Adele Berlin describes the various types of biblical parallelism found throughout the Hebrew Bible. She begins with a general survey of the role of parallelism in poetry including a very brief look at the history of the study of parallelism in biblical studies that includes the terminology used to described the various types of parallelism throughout this history. In this initial chapter she catalogs the function of poetry within language, agrees with the identification of parallelism as one of the two key elements of poetry, terseness being the other, and introduces the location of parallelism in linguistic studies.
In the rest of the book she examines the linguistic study of parallelism broken down into the following aspects: the grammatical aspect, the lexical and semantic aspects, and the phonological aspect. She does recognize that grammatical and semantic parallelisms tend to co-occur because of the psychological nexus between structure and meaning (22) and points out that parallelism, juxtaposition and collocation are all part of the same phenomenon.
Under the grammatical aspect, she considers first morphological parallelism and second syntactic parallelism recognizing the role of equivalence and contrast in each. Under the lexical and semantic aspects, she examines the use of word pairs to create parallelism and the semantic relationship between lines. Finally with the phonological aspect, she mirrors the use of words pairs in lexical parallelism with the use of sound pairs in phonological parallelism and also the phonological equivalence of parallel lines.
In the last chapter she turns the discussion to the consideration of the fact that the four aspects of language mentioned above - grammatical, lexical, semantic, and phonological - usually occur in combination and that one should expect to discover biblical parallelism to also operate simultaneously in a combination of these aspects. She discusses the importance of the perceptibility and the effect of parallelism isolating the elements that make it perceptible and those which make it effective.
Berlin's book is a great study of biblical parallelism. The study of biblical parallelism often stops at lexical and semantic parallelism, so her incorporation of grammatical and phonological parallelism catches the reader off guard, yet her presentation rewards the reader with the senses of intellectual fascination and pleasure. Her writing style is not too difficult for a newcomer to the field to swiftly understand the subject, but soon plunges to a deep understanding of the use of this poetic device. She induces comprehension of her ideas by immediately offering numerous examples from the Hebrew Scriptures to demonstrate what she has just explained.

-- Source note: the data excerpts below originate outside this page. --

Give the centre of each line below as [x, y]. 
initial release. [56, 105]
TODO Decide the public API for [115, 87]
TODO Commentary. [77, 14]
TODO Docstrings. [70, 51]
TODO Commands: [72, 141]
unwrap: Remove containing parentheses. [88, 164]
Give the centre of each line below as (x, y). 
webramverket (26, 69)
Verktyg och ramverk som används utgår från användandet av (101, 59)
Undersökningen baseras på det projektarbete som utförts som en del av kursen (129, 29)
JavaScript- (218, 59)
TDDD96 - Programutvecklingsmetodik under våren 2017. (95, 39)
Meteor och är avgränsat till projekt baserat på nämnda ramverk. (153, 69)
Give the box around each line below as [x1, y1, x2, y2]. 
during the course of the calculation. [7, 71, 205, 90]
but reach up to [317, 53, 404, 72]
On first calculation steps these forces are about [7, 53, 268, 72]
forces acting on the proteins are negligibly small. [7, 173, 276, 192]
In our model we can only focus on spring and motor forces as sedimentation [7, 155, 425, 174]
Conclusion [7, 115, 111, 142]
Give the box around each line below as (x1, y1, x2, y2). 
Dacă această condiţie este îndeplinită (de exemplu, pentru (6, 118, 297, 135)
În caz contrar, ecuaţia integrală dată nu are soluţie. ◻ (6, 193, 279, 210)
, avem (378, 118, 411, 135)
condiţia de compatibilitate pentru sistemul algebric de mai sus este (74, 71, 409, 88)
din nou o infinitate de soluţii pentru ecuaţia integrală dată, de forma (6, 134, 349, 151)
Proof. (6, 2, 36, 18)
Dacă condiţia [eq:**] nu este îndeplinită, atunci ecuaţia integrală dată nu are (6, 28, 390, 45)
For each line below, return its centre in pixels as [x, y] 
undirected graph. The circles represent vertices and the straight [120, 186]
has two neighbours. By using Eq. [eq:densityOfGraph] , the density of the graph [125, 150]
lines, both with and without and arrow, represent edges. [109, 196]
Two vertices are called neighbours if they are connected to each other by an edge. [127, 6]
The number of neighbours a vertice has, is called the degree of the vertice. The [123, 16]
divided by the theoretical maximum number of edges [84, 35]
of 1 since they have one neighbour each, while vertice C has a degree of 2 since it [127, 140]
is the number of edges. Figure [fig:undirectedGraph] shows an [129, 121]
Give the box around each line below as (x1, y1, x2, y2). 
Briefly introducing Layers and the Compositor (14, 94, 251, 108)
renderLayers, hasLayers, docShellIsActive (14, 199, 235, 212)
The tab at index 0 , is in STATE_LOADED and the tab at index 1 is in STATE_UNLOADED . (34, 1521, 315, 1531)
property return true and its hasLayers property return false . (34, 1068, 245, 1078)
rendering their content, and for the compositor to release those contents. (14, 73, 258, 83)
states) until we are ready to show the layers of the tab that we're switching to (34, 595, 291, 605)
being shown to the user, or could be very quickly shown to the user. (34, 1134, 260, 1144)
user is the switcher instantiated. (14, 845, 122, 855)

She does this with each category and provides many examples of prevalent patterns - aabb, abab or abba - that one should expect to find in parallel components.
She writes with clarity so that one is able to follow her thought pattern with ease and she defines new terminology appropriately so that one stays in the flow of her idea. As a result, a good working knowledge of the Hebrew language and general linguistics is not necessary, though it would be helpful. Some knowledge of the works of Robert Alter, James Kugel, Stephen Geller, Michael O'Connor, Jacques Derrida, Lida Knorina, and Rolf A. Jacobson would definitely aid in understanding. That being said, it is a delight to read through Hebrew example after example that she has provided in order to detect the patterns that she proposes that are very often lost in translation. This effort has brought the reviewer to a better appreciation of Hebrew poetry. The challenge remains to apply the skills learned from Berlin to the remaining Hebrew texts, especially regarding phonological parallelism.
She accomplishes the purpose of her book, which is to not "reduce parallelism to a simple linguistic formula, but rather to show the enormous linguistic complexity of parallelism" (129) in a way that honors others in her field but which demonstrates originality. One criticism is that since the book is a virtual reprint of her 1985 version, there is no sense of where the field moved during twenty-three year interim until this version. It would have been interesting to see the growth of the field in the areas that must have seemed fresh in 1985. The addition of Knorina's article at the end of the book is honorable and the article is itself very interesting. This book is a must read for anyone wanting to have a better grasp on Hebrew poetry.